The downstreams experimental procedure such as identification and sequencing of amplified production can refer to prior art progress after amplification, not do herein superfluous
It states.
Compared with prior art, the present invention uses the method for multiplex PCR to the important site of the gene pleiomorphism of Foxp3
The sites Foxp3-6054 and the sites Foxp3-3279 carry out rapid amplifying detection, and detection process is quick, easy to operate, amplification system
Stablize, amplified production specificity is high, quickly can carry out augmentation detection to the Foxp3 gene locis more than one simultaneously.Detection
As a result it can not only establish and contact between individual gene and disease susceptibility, and can be easy in multiple Polymorphisms and disease
Contact is established between perception, the detection site in this kit has important direction action, this kit for preeclampsia
Detection be not limited to gestation, the potential danger of gestation can be avoided in pregnant preceding or pre-marital early detection, detection knot
Fruit can be used for a variety of scientific researches and clinical treatment, have good promotional value.

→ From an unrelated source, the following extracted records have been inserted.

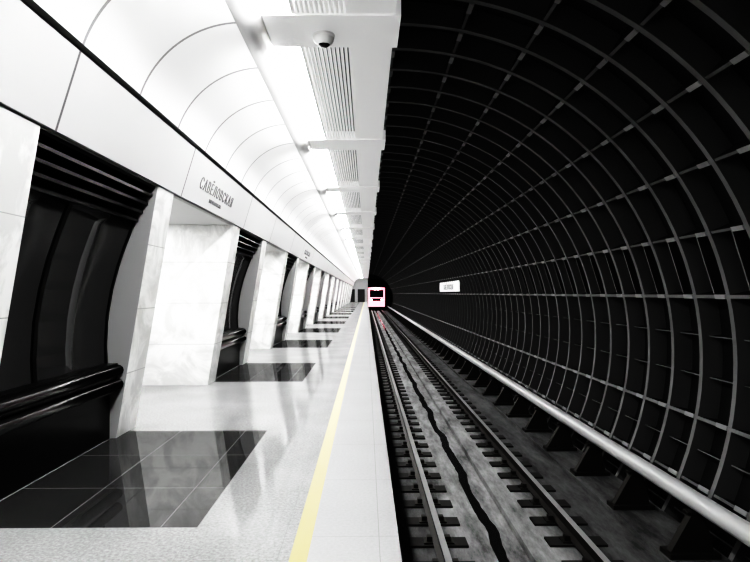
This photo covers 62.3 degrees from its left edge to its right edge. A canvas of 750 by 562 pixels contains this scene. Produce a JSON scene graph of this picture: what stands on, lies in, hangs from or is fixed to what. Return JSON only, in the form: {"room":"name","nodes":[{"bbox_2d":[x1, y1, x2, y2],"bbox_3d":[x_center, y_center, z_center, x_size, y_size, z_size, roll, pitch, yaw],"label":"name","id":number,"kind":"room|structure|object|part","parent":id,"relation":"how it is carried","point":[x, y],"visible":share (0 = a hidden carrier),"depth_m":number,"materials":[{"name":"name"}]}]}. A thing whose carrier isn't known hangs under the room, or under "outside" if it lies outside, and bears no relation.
{"room":"subway station platform","nodes":[
{"label":"subway station platform","id":0,"kind":"room"},
{"bbox_2d":[0,0,354,285],"bbox_3d":[-4.174,-0.095,36.955,3.265,4.720,138.000,0,-1,-1],"label":"wall","id":1,"kind":"structure","parent":0,"point":[49,78],"depth_m":5.22,"materials":[{"name":"grey paint"}]},
{"bbox_2d":[200,177,233,208],"bbox_3d":[-2.275,-1.230,8.947,0.095,0.296,1.870,0,-1,-1],"label":"sign","id":2,"kind":"object","parent":1,"relation":"attached to","point":[210,183],"visible":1,"depth_m":8.88,"materials":[{"name":"grey metal"}]},
{"bbox_2d":[0,302,401,561],"bbox_3d":[-3.054,3.084,36.909,5.505,1.642,138.000,0,-1,-1],"label":"floor","id":3,"kind":"structure","parent":0,"point":[283,456],"depth_m":5.21,"materials":[{"name":"stone"}]},
{"bbox_2d":[0,105,173,499],"bbox_3d":[-3.697,0.305,5.425,2.755,2.700,3.500,0,-1,-1],"label":"pillar","id":4,"kind":"structure","parent":3,"relation":"on","point":[83,237],"depth_m":5.48,"materials":[{"name":"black stone"}]},
{"bbox_2d":[142,225,266,384],"bbox_3d":[-3.790,0.436,12.173,2.755,2.700,3.500,0,-1,-1],"label":"pillar","id":5,"kind":"structure","parent":3,"relation":"on","point":[210,276],"depth_m":10.45,"materials":[{"name":"white stone"}]},
{"bbox_2d":[250,252,298,348],"bbox_3d":[-3.882,0.566,18.921,2.755,2.700,3.500,0,-1,-1],"label":"pillar","id":6,"kind":"structure","parent":3,"relation":"on","point":[279,271],"depth_m":17.20,"materials":[{"name":"white stone"}]},
{"bbox_2d":[287,263,315,332],"bbox_3d":[-3.975,0.697,25.669,2.755,2.700,3.500,0,-1,-1],"label":"pillar","id":7,"kind":"structure","parent":3,"relation":"on","point":[302,291],"depth_m":23.96,"materials":[{"name":"white stone"}]},
{"bbox_2d":[307,270,325,323],"bbox_3d":[-4.067,0.828,32.417,2.755,2.700,3.500,0,-1,-1],"label":"pillar","id":8,"kind":"structure","parent":3,"relation":"on","point":[319,277],"depth_m":30.71,"materials":[{"name":"white stone"}]},
{"bbox_2d":[318,274,331,318],"bbox_3d":[-4.160,0.958,39.166,2.755,2.700,3.500,0,-1,-1],"label":"pillar","id":9,"kind":"structure","parent":3,"relation":"on","point":[328,278],"depth_m":37.46,"materials":[{"name":"white stone"}]},
{"bbox_2d":[326,277,336,314],"bbox_3d":[-4.253,1.089,45.914,2.755,2.700,3.500,0,-1,-1],"label":"pillar","id":10,"kind":"structure","parent":3,"relation":"on","point":[334,279],"depth_m":44.20,"materials":[{"name":"white stone"}]},
{"bbox_2d":[332,279,340,311],"bbox_3d":[-4.345,1.219,52.662,2.755,2.700,3.500,0,-1,-1],"label":"pillar","id":11,"kind":"structure","parent":3,"relation":"on","point":[338,280],"depth_m":50.95,"materials":[{"name":"white stone"}]},
{"bbox_2d":[336,281,343,309],"bbox_3d":[-4.438,1.350,59.410,2.755,2.700,3.500,0,-1,-1],"label":"pillar","id":12,"kind":"structure","parent":3,"relation":"on","point":[342,282],"depth_m":57.71,"materials":[{"name":"white stone"}]},
{"bbox_2d":[340,282,345,307],"bbox_3d":[-4.530,1.480,66.158,2.755,2.700,3.500,0,-1,-1],"label":"pillar","id":13,"kind":"structure","parent":3,"relation":"on","point":[344,283],"depth_m":64.46,"materials":[{"name":"white stone"}]},
{"bbox_2d":[342,283,347,306],"bbox_3d":[-4.623,1.611,72.906,2.755,2.700,3.500,0,-1,-1],"label":"pillar","id":14,"kind":"structure","parent":3,"relation":"on","point":[346,283],"depth_m":71.19,"materials":[{"name":"white stone"}]},
{"bbox_2d":[345,284,348,304],"bbox_3d":[-4.715,1.742,79.654,2.755,2.700,3.500,0,-1,-1],"label":"pillar","id":15,"kind":"structure","parent":3,"relation":"on","point":[348,284],"depth_m":77.97,"materials":[{"name":"white stone"}]},
{"bbox_2d":[33,0,400,281],"bbox_3d":[-2.852,-1.752,37.005,5.310,1.364,138.000,0,-1,-1],"label":"ceiling","id":16,"kind":"structure","parent":0,"point":[214,69],"depth_m":6.67,"materials":[{"name":"white paint"}]},
{"bbox_2d":[259,0,289,10],"bbox_3d":[-0.849,-2.465,3.647,0.250,0.030,3.780,0,-1,-1],"label":"ceiling light","id":17,"kind":"object","parent":16,"relation":"in","point":[267,5],"depth_m":5.43,"materials":[{"name":"white plastic"}]},
{"bbox_2d":[276,47,323,136],"bbox_3d":[-0.911,-2.378,8.146,0.250,0.030,3.780,0,-1,-1],"label":"ceiling light","id":18,"kind":"object","parent":16,"relation":"in","point":[292,60],"depth_m":7.60,"materials":[{"name":"white plastic"}]},
{"bbox_2d":[287,0,349,13],"bbox_3d":[-0.462,-2.467,3.652,0.525,0.085,3.780,0,-1,-1],"label":"ceiling vent","id":19,"kind":"object","parent":16,"relation":"in","point":[292,5],"visible":0.99,"depth_m":5.43,"materials":[{"name":"white metal"}]},
{"bbox_2d":[313,30,334,47],"bbox_3d":[-0.491,-2.307,5.960,0.210,0.127,0.210,0,-1,-1],"label":"security camera","id":20,"kind":"object","parent":16,"relation":"attached to","point":[324,39],"visible":1,"depth_m":5.89,"materials":[{"name":"white plastic"}]},
{"bbox_2d":[314,150,336,184],"bbox_3d":[-0.973,-2.291,12.645,0.250,0.030,3.780,0,-1,-1],"label":"ceiling light","id":21,"kind":"object","parent":16,"relation":"in","point":[323,157],"depth_m":12.35,"materials":[{"name":"white plastic"}]},
{"bbox_2d":[300,47,356,138],"bbox_3d":[-0.524,-2.380,8.151,0.525,0.085,3.780,0,-1,-1],"label":"ceiling vent","id":22,"kind":"object","parent":16,"relation":"in","point":[315,88],"visible":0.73,"depth_m":7.58,"materials":[{"name":"white metal"}]},
{"bbox_2d":[330,192,343,210],"bbox_3d":[-1.034,-2.204,17.143,0.250,0.030,3.780,0,-1,-1],"label":"ceiling light","id":23,"kind":"object","parent":16,"relation":"in","point":[335,196],"depth_m":17.08,"materials":[{"name":"white plastic"}]},
{"bbox_2d":[338,215,348,226],"bbox_3d":[-1.096,-2.117,21.642,0.250,0.030,3.780,0,-1,-1],"label":"ceiling light","id":24,"kind":"object","parent":16,"relation":"in","point":[343,220],"depth_m":21.55,"materials":[{"name":"white plastic"}]},
{"bbox_2d":[328,150,359,185],"bbox_3d":[-0.585,-2.293,12.650,0.525,0.085,3.780,0,-1,-1],"label":"ceiling vent","id":25,"kind":"object","parent":16,"relation":"in","point":[335,156],"visible":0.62,"depth_m":12.35,"materials":[{"name":"white metal"}]},
{"bbox_2d":[344,230,350,236],"bbox_3d":[-1.158,-2.030,26.141,0.250,0.030,3.780,0,-1,-1],"label":"ceiling light","id":26,"kind":"object","parent":16,"relation":"in","point":[347,232],"depth_m":26.27,"materials":[{"name":"white plastic"}]},
{"bbox_2d":[339,192,361,211],"bbox_3d":[-0.647,-2.206,17.149,0.525,0.085,3.780,0,-1,-1],"label":"ceiling vent","id":27,"kind":"object","parent":16,"relation":"in","point":[345,194],"visible":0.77,"depth_m":16.94,"materials":[{"name":"white metal"}]},
{"bbox_2d":[346,215,362,226],"bbox_3d":[-0.709,-2.119,21.647,0.525,0.085,3.780,0,-1,-1],"label":"ceiling vent","id":28,"kind":"object","parent":16,"relation":"in","point":[350,223],"visible":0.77,"depth_m":21.68,"materials":[{"name":"white metal"}]},
{"bbox_2d":[350,230,362,237],"bbox_3d":[-0.770,-2.032,26.146,0.525,0.085,3.780,0,-1,-1],"label":"ceiling vent","id":29,"kind":"object","parent":16,"relation":"in","point":[360,233],"visible":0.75,"depth_m":26.46,"materials":[{"name":"white metal"}]},
{"bbox_2d":[352,240,363,244],"bbox_3d":[-0.832,-1.945,30.645,0.525,0.085,3.780,0,-1,-1],"label":"ceiling vent","id":30,"kind":"object","parent":16,"relation":"in","point":[360,242],"visible":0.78,"depth_m":30.85,"materials":[{"name":"white metal"}]},
{"bbox_3d":[-1.312,-1.812,37.388,0.250,0.030,134.280,0,-1,-1],"label":"luminous ceiling panel","id":31,"kind":"part","parent":16,"relation":"part of","materials":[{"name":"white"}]},
{"bbox_2d":[354,247,363,250],"bbox_3d":[-0.894,-1.858,35.144,0.525,0.085,3.780,0,-1,-1],"label":"ceiling vent","id":32,"kind":"object","parent":16,"relation":"in","point":[355,248],"visible":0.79,"depth_m":34.97,"materials":[{"name":"white metal"}]},
{"bbox_3d":[-0.925,-1.822,37.393,0.525,0.050,134.280,0,-1,-1],"label":"ventilation ceiling panel","id":33,"kind":"part","parent":16,"relation":"part of","materials":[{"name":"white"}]},
{"bbox_2d":[350,274,391,310],"bbox_3d":[-0.052,2.932,135.966,13.625,14.000,60.030,0,-1,-1],"label":"wall","id":34,"kind":"structure","parent":0,"point":[360,288],"depth_m":106.01,"materials":[{"name":"grey"}]},
{"bbox_2d":[369,309,731,561],"bbox_3d":[1.415,3.761,36.957,3.844,0.690,138.000,0,-1,-1],"label":"railway track","id":35,"kind":"object","parent":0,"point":[469,484],"visible":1,"depth_m":9.25,"materials":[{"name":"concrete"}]},
{"bbox_2d":[368,287,384,308],"bbox_3d":[-0.141,3.364,128.809,2.720,3.647,57.920,0,-1,-1],"label":"train","id":36,"kind":"object","parent":35,"relation":"on","point":[376,295],"visible":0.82,"depth_m":99.90,"materials":[{"name":"grey metal"}]},
{"bbox_2d":[386,306,749,559],"bbox_3d":[2.973,3.194,36.964,0.540,0.676,137.750,0,-1,-1],"label":"pipe","id":37,"kind":"object","parent":35,"relation":"on","point":[691,540],"visible":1,"depth_m":8.92,"materials":[{"name":"silver metal"}]},
{"bbox_2d":[369,0,749,561],"bbox_3d":[1.652,0.662,37.020,4.961,6.812,138.000,0,-1,-1],"label":"wall","id":38,"kind":"structure","parent":0,"point":[580,169],"depth_m":8.86,"materials":[{"name":"black metal"}]},
{"bbox_2d":[440,280,460,291],"bbox_3d":[3.818,0.289,31.456,0.228,0.500,7.200,0,-1,-1],"label":"name sign","id":39,"kind":"object","parent":38,"relation":"attached to","point":[450,286],"visible":1,"depth_m":30.58,"materials":[{"name":"white"}]}
]}

Description of the drawings
Fig. 1 is amplified production gel electrophoresis figure provided by the invention.
Specific implementation mode
With reference to embodiment to a kind of diagnostic kit and diagnostic method work of pregnant woman's preeclampsia provided by the invention
Further in detail, completely illustrate.The embodiments described below is exemplary, and is only used for explaining the present invention, and cannot be understood
For limitation of the present invention.
Experimental method in following embodiments is unless otherwise specified conventional method.Reality as used in the following examples
It tests material unless otherwise specified, is that market is commercially available.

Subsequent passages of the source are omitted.